Without including any pictures, write out all the records word for word.

Data items
----------------

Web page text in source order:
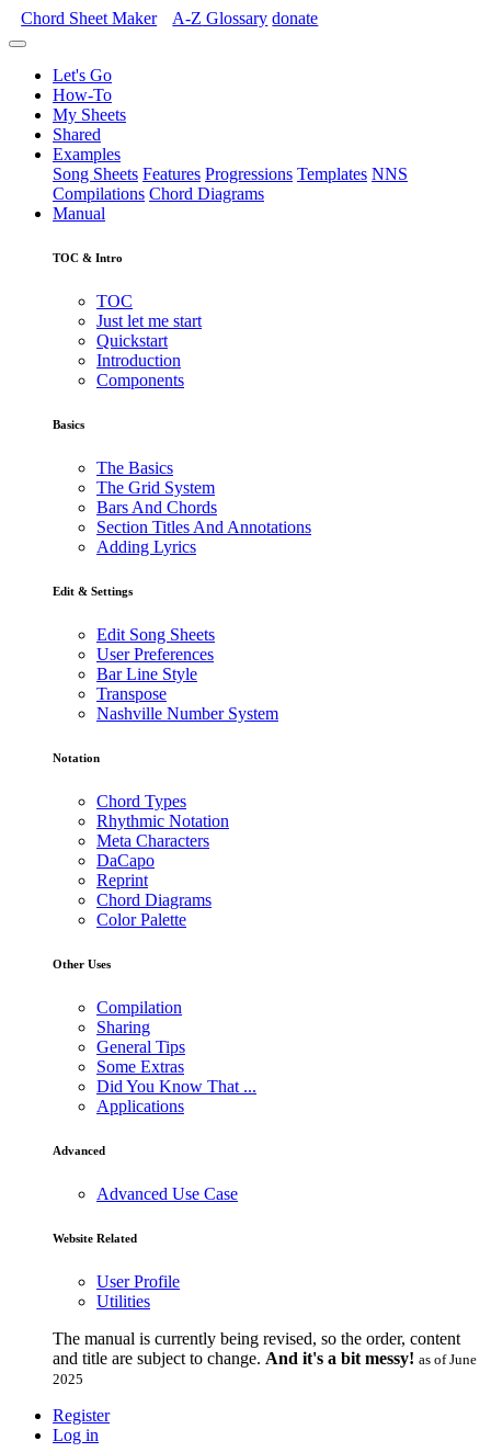
Chord Sheet Maker A-Z Glossary donate
Let's Go
How-To
My Sheets
Shared
Examples
Song Sheets Features Progressions Templates NNS
Compilations Chord Diagrams
Manual
TOC & Intro
TOC
Just let me start
Quickstart
Introduction
Components
Basics
The Basics
The Grid System
Bars And Chords
Section Titles And Annotations
Adding Lyrics
Edit & Settings
Edit Song Sheets
User Preferences
Bar Line Style
Transpose
Nashville Number System
Notation
Chord Types
Rhythmic Notation
Meta Characters
DaCapo
Reprint
Chord Diagrams
Color Palette
Other Uses
Compilation
Sharing
General Tips
Some Extras
Did You Know That ...
Applications
Advanced
Advanced Use Case
Website Related
User Profile
Utilities
The manual is currently being revised, so the order, content
and title are subject to change. And it's a bit messy! as of June
2025
Register
Log in
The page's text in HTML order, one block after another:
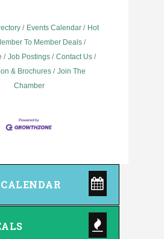
Events Calendar
Hot
To Member Deals
Job Postings
Contact Us
& Brochures
Join The
Chamber
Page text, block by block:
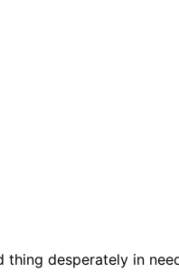
desperately in
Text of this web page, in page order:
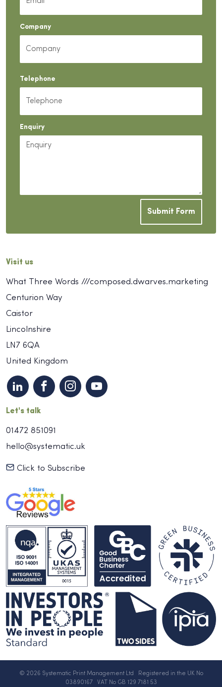
Company
Telephone
Enquiry
Submit Form
Visit us
What Three Words ///composed.dwarves.marketing
Centurion Way
Caistor
Lincolnshire
LN7 6QA
United Kingdom
Let's talk
01472 851091
hello@systematic.uk
Click to Subscribe
© 2026 Systematic Print Management Ltd Registered in the UK No
03890167 VAT No GB 129 7181 53
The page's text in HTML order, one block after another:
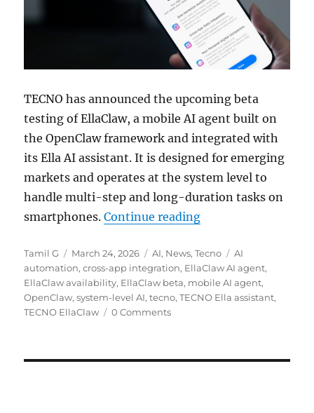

----------------

### The answer:
Web page text in source order:
Chord Sheet Maker A-Z Glossary donate
Let's Go
How-To
My Sheets
Shared
Examples
Song Sheets Features Progressions Templates NNS
Compilations Chord Diagrams
Manual
TOC & Intro
TOC
Just let me start
Quickstart
Introduction
Components
Basics
The Basics
The Grid System
Bars And Chords
Section Titles And Annotations
Adding Lyrics
Edit & Settings
Edit Song Sheets
User Preferences
Bar Line Style
Transpose
Nashville Number System
Notation
Chord Types
Rhythmic Notation
Meta Characters
DaCapo
Reprint
Chord Diagrams
Color Palette
Other Uses
Compilation
Sharing
General Tips
Some Extras
Did You Know That ...
Applications
Advanced
Advanced Use Case
Website Related
User Profile
Utilities
The manual is currently being revised, so the order, content
and title are subject to change. And it's a bit messy! as of June
2025
Register
Log in
The page's text in HTML order, one block after another:
Events Calendar
Hot
To Member Deals
Job Postings
Contact Us
& Brochures
Join The
Chamber
Page text, block by block:
desperately in
Text of this web page, in page order:
Company
Telephone
Enquiry
Submit Form
Visit us
What Three Words ///composed.dwarves.marketing
Centurion Way
Caistor
Lincolnshire
LN7 6QA
United Kingdom
Let's talk
01472 851091
hello@systematic.uk
Click to Subscribe
© 2026 Systematic Print Management Ltd Registered in the UK No
03890167 VAT No GB 129 7181 53
The page's text in HTML order, one block after another:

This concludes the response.